Computer products and services firm Hewlett-Packard (HP) has announced a new technology application developed by its R&D arm, HP Labs in Palo Alto, Calif. This new app is designed to give companies better visibility of, and control over, their IT assets housed in HP server racks. As a proof-of-concept test bed for the system, Midwestern grocery chain Meijer offered up HP blade-server racks deployed at its Grand Rapids, Mich., data center.

HP says it is still testing and evaluating the system and has not yet set a release date or pricing information. The company believes this is the first RFID-based, real-time IP asset-tracking system able to pinpoint the location of an asset to its slot inside a server rack.

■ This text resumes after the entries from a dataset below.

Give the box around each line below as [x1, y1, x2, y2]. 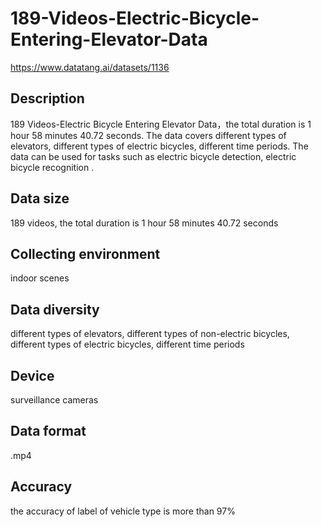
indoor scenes [10, 272, 70, 284]
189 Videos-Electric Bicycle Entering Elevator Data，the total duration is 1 [10, 118, 312, 130]
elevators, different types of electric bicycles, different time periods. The [10, 140, 309, 152]
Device [10, 367, 55, 384]
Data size [10, 190, 70, 207]
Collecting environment [10, 245, 161, 262]
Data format [10, 423, 87, 440]
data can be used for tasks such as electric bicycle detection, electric [10, 150, 297, 162]
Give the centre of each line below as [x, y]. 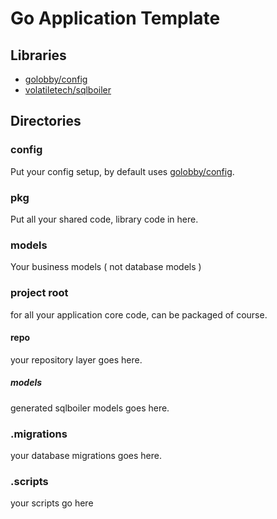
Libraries [38, 55]
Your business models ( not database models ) [106, 267]
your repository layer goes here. [76, 359]
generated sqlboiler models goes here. [90, 408]
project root [39, 293]
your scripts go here [52, 503]
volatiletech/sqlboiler [68, 90]
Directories [46, 121]
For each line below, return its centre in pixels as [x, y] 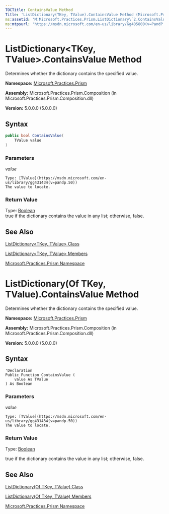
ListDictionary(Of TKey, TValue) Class [44, 487]
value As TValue [31, 379]
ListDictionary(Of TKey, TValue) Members [48, 496]
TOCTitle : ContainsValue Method [39, 10]
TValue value [28, 140]
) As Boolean [19, 383]
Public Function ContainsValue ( [40, 375]
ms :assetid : [18, 19]

The system is based on an ISO-standard passive RFID tag attached to each server, router switch or other IT component installed in an HP server rack. The rack is outfitted with an RFID interrogator that can sense the location of each tag to its exact slot location in the rack, says Cyril Brignone, project manager at HP Labs. Making these tags readable inside the metal rack—which essentially acts as a large Faraday cage, blocking RF electromagnetic radiation—required an innovative approach. In the interest of protecting HP’s intellectual property, Brignone declined to reveal any further tag, reader or configuration specifics.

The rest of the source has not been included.